Regardless of metric, the last 3 examples for either l1 or l2 norm return identical k neighbors. For the max, we have a predicted value that still has quite a distance from p. I suspect there could be a larger variance for large k for this mode. In terms of p = [2, 3, 3, 4] and k = 1, we simply return the closest neighbor and hence the mode is not really relevant. However, for k = 3, the predicted value with mode = median does not really provide a better error rate as the additional neighbors have quite a distance from p. 

For the first 2 examples, the metric l2 computes a more complex set of distances and returns one neighbor that is different from the metric l1. In general for these examples, l1 seems to favor neighbors with distances that minimize differences amongst each dimension, whereas l2 seems to favor neighbors with distances that minimize differences as a whole amongst all the dimensions due to errors > 1 being squared. Interestingly, if we look at the error rate between p and the predicted value, then l1 seems to be slightly better. Since I am a novice, I am not sure if higher dimensions affect KNN negatively due to this sort of distortion in the distance calculation. Perhaps dimension reduction could help. Or perhaps the l2 model could have been tweaked by picking a higher k (in order to have more neighbors to average / smooth out the predicted value). 

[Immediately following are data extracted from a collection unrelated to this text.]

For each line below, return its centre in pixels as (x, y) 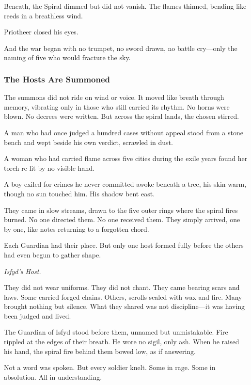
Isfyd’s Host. (23, 271)
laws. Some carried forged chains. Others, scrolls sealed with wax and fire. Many (123, 297)
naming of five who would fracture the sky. (67, 57)
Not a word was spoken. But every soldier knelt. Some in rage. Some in (110, 367)
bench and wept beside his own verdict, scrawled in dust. (88, 142)
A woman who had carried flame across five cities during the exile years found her (126, 158)
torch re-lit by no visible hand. (49, 168)
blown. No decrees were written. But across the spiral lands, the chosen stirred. (122, 116)
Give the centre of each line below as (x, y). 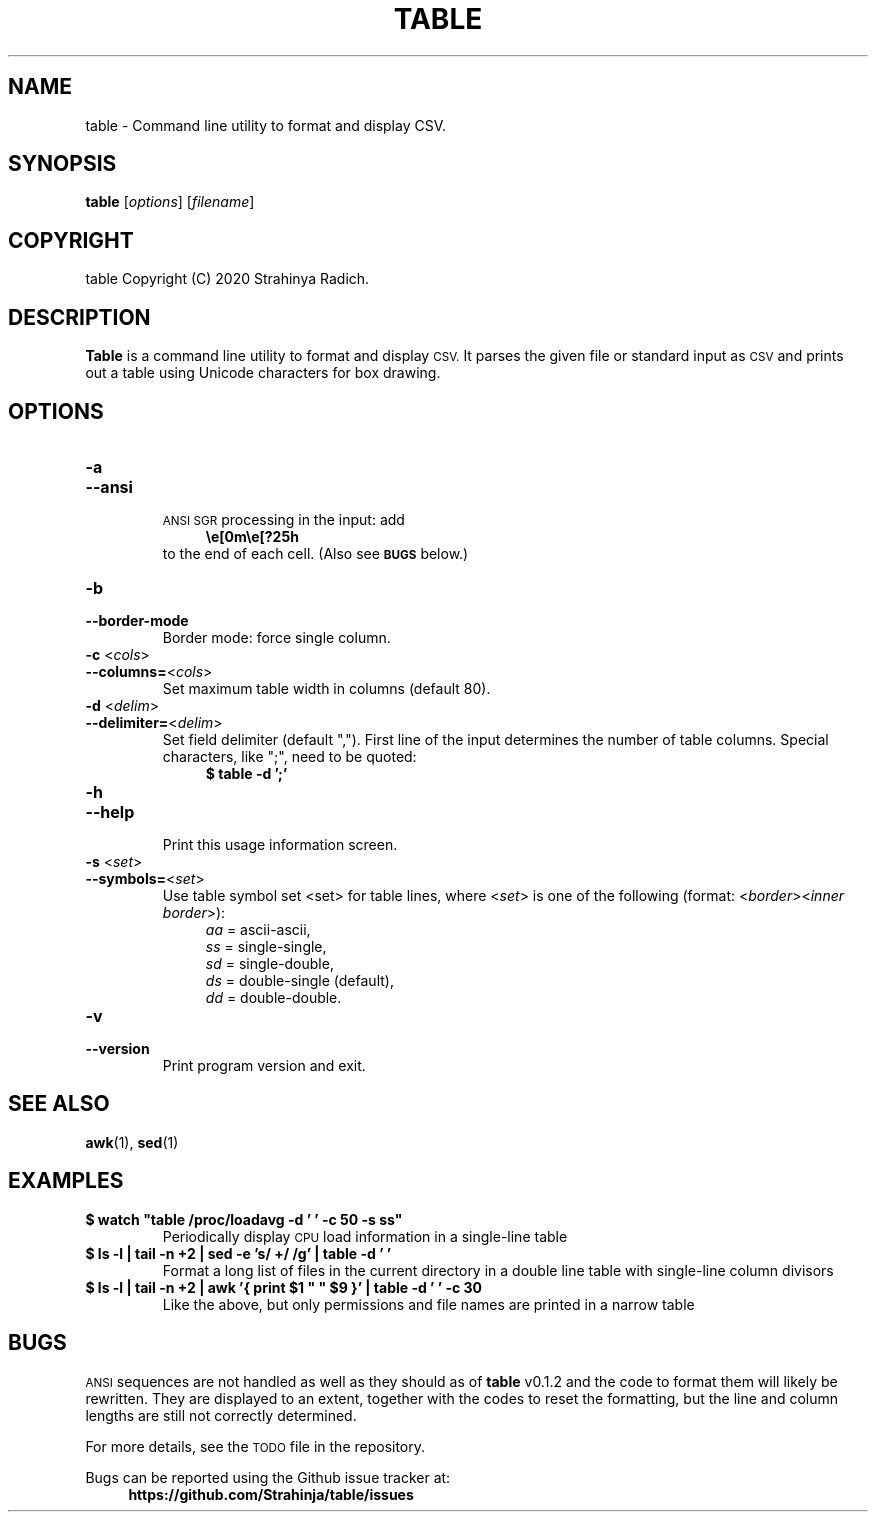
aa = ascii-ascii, (258, 929)
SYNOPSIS (62, 164)
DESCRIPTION (79, 317)
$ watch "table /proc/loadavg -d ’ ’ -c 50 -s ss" (244, 1219)
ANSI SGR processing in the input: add (283, 519)
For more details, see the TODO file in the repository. (255, 1446)
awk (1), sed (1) (132, 1142)
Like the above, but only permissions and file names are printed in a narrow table (428, 1304)
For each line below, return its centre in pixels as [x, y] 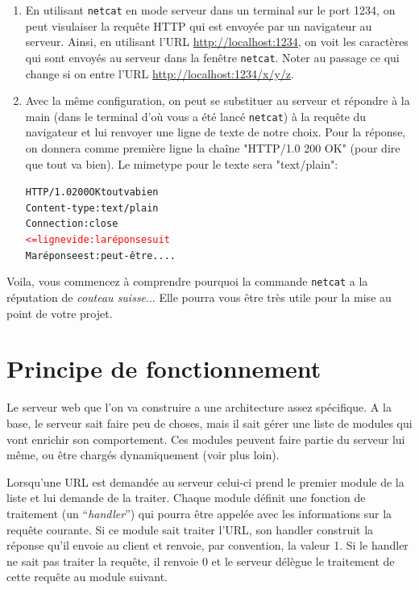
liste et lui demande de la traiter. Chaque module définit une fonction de [186, 498]
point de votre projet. [60, 313]
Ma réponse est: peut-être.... [100, 255]
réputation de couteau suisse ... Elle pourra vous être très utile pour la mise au [199, 297]
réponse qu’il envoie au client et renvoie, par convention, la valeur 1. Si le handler [207, 545]
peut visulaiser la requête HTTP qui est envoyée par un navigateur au [199, 25]
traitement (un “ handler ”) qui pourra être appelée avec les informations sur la [199, 513]
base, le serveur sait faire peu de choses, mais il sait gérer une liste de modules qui [209, 423]
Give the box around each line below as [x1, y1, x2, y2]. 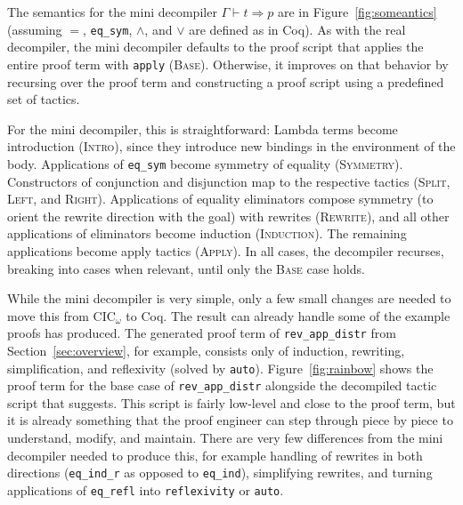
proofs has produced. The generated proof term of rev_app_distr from [7, 324, 396, 342]
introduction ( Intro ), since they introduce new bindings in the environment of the [7, 137, 456, 156]
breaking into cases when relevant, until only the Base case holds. [7, 259, 365, 277]
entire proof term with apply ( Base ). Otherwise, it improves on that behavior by [7, 54, 449, 73]
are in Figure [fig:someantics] [277, 3, 437, 20]
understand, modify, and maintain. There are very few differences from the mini [7, 429, 443, 447]
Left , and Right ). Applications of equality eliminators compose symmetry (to [7, 189, 434, 208]
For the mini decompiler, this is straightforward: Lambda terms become [7, 119, 398, 138]
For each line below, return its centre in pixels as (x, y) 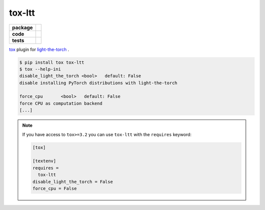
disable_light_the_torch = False (73, 182)
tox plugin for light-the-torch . (39, 49)
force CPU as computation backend (61, 103)
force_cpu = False (55, 188)
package (22, 27)
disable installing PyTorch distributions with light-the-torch (98, 83)
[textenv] (44, 161)
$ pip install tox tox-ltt (52, 62)
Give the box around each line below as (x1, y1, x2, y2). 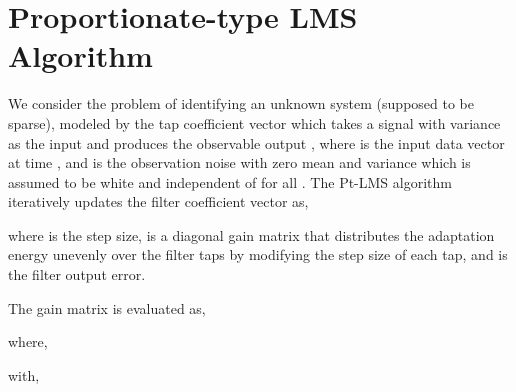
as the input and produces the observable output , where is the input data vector (8, 132, 505, 153)
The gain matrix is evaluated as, (8, 297, 206, 318)
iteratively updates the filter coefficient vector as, (8, 191, 309, 212)
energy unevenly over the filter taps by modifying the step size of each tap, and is (8, 244, 508, 265)
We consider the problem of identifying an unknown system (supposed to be (8, 93, 474, 114)
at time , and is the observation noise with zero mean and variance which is (8, 152, 471, 173)
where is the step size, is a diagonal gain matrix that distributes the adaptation (8, 224, 495, 245)
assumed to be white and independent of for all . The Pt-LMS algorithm (8, 171, 452, 192)
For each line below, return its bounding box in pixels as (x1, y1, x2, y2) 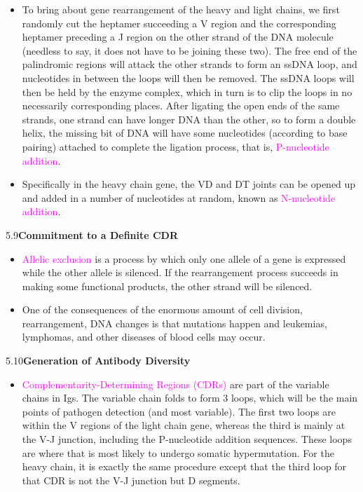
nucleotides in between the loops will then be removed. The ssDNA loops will (22, 70, 355, 85)
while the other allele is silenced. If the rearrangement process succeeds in (22, 265, 338, 280)
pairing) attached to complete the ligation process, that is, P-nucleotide (22, 139, 329, 153)
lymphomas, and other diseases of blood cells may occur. (22, 329, 266, 344)
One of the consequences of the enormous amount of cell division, (22, 302, 303, 317)
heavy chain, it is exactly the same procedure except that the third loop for (22, 459, 347, 474)
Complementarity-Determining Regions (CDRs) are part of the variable (22, 376, 329, 391)
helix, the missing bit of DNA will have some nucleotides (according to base (22, 125, 348, 140)
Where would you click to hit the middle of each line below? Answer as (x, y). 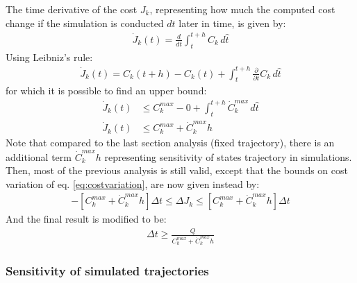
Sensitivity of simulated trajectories (107, 271)
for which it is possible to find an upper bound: (106, 91)
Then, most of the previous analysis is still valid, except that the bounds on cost (177, 170)
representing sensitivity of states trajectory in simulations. (228, 156)
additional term (39, 156)
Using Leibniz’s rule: (49, 57)
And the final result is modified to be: (86, 219)
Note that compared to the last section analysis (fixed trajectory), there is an (170, 143)
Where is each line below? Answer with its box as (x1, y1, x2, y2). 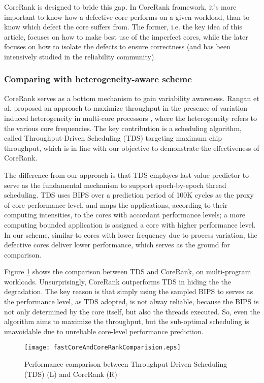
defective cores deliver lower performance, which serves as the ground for (4, 239, 230, 250)
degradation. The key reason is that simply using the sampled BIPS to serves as (4, 286, 253, 297)
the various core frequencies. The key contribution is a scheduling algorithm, (4, 122, 242, 133)
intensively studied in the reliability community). (4, 51, 156, 61)
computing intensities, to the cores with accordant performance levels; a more (4, 209, 245, 220)
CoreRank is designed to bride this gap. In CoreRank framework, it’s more (4, 2, 237, 12)
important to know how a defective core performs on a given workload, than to (4, 11, 250, 22)
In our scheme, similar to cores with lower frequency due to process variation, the (4, 229, 257, 240)
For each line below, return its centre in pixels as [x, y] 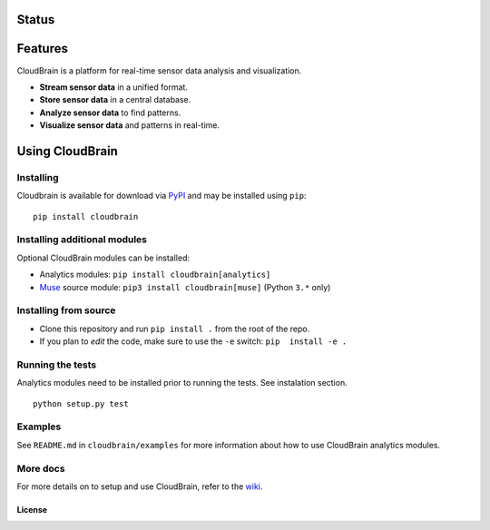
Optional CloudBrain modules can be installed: [103, 258]
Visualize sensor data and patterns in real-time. [130, 125]
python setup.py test [81, 403]
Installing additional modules [82, 240]
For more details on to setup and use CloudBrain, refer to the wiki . [140, 486]
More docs [41, 468]
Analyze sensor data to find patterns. [110, 113]
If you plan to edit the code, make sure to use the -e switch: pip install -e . [193, 341]
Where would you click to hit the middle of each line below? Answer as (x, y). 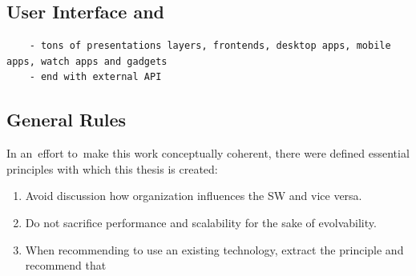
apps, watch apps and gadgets (87, 61)
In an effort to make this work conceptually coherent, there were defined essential (208, 153)
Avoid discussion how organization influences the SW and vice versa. (194, 196)
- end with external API (95, 77)
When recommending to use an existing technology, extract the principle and (214, 249)
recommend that (66, 265)
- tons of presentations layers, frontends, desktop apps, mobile (210, 46)
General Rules (67, 120)
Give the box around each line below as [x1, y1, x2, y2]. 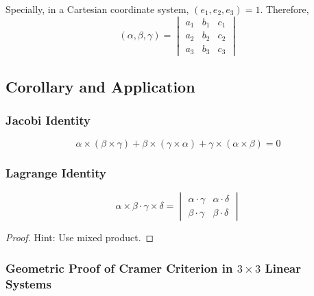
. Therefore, [260, 2, 309, 16]
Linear [265, 259, 301, 276]
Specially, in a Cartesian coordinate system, [5, 2, 189, 16]
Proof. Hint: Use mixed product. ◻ [5, 230, 154, 245]
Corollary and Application [5, 75, 195, 97]
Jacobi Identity [5, 111, 90, 128]
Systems [5, 275, 51, 292]
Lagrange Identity [5, 164, 106, 182]
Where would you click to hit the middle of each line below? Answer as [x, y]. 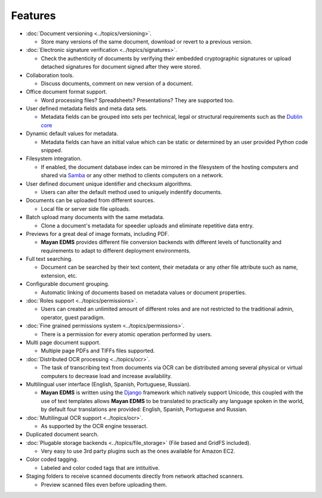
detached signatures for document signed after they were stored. [121, 67]
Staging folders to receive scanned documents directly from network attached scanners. [135, 476]
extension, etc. [59, 275]
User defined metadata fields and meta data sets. [87, 109]
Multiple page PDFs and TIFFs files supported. [98, 351]
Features [33, 16]
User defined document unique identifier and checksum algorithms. [109, 184]
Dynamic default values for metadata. [72, 134]

Q6. Read the documentation on KNeighborsRegressor

http://scikit-learn.org/stable/modules/generated/sklearn.neighbors.KNeighborsRegressor.html
    
Explore the source code:
    https://github.com/scikit-learn/scikit-learn/blob/ef5cb84a/sklearn/neighbors/regression.py
        
How different it is from your implementation? How well can you follow the code? Did you learn something new?

The code has various portions that are difficult to follow, but overall the main idea is to permit additional tweaking on the KNN algorithm beyond that of metric and mode. In particular, there are possibilities such as adding weights (either inverse to the distance or user-defined) to data points such that those of a further distance could have less bearing on the model's fit. This notion would be beneficial for areas of a distribution that have sparse data points around a specific p (as noted in our example above). The data structures utilized for speed and memory optimization are far more advanced than my arrays and are especially needed for higher dimensions and larger input. Note, I suspect that building n-leaf trees could cause me to have a massive headache. Additionally, the default distance computed is Minkowski which generalized to p = 1 (l1) and p = 2 (l2). I am not sure what the results would be for higher powers of p and its relvance as it approaches infinity, but perhaps this will be covered later.  There are other minor details such as the ability to return the distances and indices / values of the neighbors (which I have implemented indirectly via a debug boolean).